WORK ORDER >>
Which lines below fall between the one containing "For each line below, return its centre" and the one containing "u, double [191, 90]"? Repeat them exactly, counting both of those lines, and add nothing else.

(Extracted data entries)
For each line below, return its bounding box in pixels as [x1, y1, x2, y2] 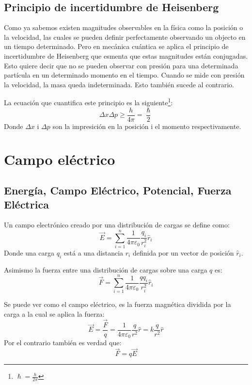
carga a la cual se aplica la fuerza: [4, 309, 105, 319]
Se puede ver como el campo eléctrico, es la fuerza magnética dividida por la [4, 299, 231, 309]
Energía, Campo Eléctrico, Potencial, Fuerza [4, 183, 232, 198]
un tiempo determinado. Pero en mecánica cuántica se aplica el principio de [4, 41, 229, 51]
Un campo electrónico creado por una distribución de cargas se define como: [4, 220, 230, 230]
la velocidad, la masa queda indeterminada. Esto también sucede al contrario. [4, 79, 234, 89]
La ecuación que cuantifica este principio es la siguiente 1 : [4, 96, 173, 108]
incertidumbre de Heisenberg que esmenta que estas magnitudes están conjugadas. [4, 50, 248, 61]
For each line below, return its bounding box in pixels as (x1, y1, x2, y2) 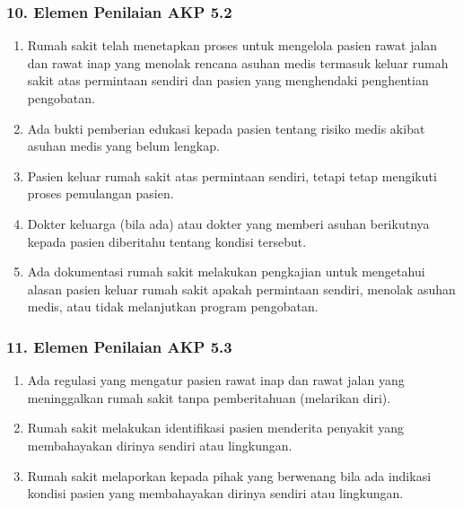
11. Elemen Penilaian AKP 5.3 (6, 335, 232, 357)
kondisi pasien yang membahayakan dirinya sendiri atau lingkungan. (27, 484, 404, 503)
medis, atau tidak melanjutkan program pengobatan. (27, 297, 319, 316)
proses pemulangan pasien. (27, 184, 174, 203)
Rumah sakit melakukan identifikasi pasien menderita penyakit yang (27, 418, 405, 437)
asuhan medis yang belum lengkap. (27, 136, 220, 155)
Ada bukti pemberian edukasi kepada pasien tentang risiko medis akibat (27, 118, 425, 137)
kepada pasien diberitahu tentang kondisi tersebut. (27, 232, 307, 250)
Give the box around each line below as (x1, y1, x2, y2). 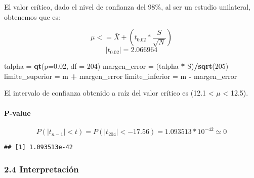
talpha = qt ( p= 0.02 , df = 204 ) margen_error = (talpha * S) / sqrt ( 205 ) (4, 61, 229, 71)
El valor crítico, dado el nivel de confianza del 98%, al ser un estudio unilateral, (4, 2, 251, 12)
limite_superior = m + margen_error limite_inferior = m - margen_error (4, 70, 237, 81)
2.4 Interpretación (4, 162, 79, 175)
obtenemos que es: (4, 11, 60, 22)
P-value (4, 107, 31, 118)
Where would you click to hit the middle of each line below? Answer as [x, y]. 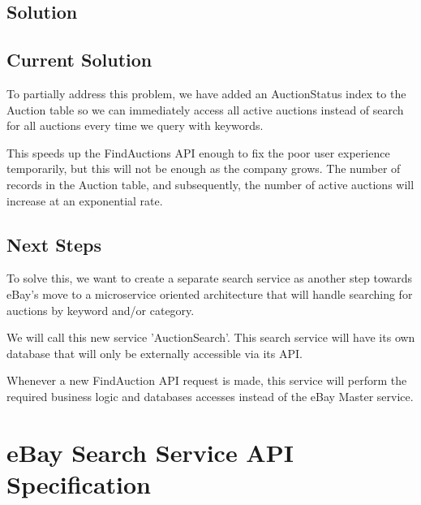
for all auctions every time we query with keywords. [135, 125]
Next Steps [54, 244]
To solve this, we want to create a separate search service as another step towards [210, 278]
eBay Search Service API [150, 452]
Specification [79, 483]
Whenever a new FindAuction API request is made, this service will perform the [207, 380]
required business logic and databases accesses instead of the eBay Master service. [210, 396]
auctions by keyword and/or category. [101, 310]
==
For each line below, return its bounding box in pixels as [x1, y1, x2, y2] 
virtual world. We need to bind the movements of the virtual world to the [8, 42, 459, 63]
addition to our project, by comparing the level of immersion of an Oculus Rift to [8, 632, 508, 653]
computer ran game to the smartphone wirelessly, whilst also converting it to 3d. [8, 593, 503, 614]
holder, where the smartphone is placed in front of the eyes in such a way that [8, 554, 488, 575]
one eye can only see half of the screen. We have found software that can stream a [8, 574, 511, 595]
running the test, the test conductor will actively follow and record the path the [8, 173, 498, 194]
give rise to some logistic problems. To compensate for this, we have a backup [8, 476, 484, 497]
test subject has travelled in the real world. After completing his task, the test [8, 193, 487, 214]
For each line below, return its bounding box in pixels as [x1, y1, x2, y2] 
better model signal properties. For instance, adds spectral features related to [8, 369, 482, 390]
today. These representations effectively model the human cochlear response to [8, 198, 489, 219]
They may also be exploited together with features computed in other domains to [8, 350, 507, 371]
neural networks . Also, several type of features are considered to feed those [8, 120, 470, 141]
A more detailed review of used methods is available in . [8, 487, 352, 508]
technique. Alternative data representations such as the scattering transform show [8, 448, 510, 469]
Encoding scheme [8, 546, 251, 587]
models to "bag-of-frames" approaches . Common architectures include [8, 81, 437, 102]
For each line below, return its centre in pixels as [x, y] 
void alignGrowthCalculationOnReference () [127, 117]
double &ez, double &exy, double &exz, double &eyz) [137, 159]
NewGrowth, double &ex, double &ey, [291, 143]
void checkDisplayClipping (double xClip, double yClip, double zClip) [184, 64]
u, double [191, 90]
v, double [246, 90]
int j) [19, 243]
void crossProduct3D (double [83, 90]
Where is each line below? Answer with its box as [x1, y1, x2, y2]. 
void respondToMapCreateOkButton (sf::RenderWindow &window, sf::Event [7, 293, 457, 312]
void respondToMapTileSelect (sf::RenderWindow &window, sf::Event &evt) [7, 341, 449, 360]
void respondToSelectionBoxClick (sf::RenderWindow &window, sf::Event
==
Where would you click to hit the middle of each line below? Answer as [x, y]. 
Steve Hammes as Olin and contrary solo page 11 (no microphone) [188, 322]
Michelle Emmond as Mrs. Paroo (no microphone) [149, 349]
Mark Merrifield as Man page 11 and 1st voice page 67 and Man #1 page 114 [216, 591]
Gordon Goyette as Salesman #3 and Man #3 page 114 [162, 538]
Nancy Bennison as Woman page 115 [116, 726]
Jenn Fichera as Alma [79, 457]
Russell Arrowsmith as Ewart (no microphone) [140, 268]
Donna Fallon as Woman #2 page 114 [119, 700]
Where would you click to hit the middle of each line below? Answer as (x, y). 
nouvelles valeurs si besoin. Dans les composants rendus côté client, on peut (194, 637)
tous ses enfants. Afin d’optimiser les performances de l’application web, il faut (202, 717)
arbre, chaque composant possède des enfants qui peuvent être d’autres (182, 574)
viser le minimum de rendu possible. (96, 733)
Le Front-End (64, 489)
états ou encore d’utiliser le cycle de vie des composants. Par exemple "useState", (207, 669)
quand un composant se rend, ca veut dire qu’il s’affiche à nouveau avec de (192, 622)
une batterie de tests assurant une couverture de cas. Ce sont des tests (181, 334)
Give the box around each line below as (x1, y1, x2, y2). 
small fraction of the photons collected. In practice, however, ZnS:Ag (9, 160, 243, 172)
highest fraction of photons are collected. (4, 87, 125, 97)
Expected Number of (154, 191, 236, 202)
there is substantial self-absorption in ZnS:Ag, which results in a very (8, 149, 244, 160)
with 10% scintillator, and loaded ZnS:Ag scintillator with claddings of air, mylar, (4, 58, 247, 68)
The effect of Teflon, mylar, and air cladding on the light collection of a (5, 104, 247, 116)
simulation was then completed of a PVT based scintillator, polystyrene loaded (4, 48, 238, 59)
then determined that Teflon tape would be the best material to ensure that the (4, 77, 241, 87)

RESULT >>
For each line below, return its centre in pixels as [x, y] 
void alignGrowthCalculationOnReference () [127, 117]
double &ez, double &exy, double &exz, double &eyz) [137, 159]
NewGrowth, double &ex, double &ey, [291, 143]
void checkDisplayClipping (double xClip, double yClip, double zClip) [184, 64]
u, double [191, 90]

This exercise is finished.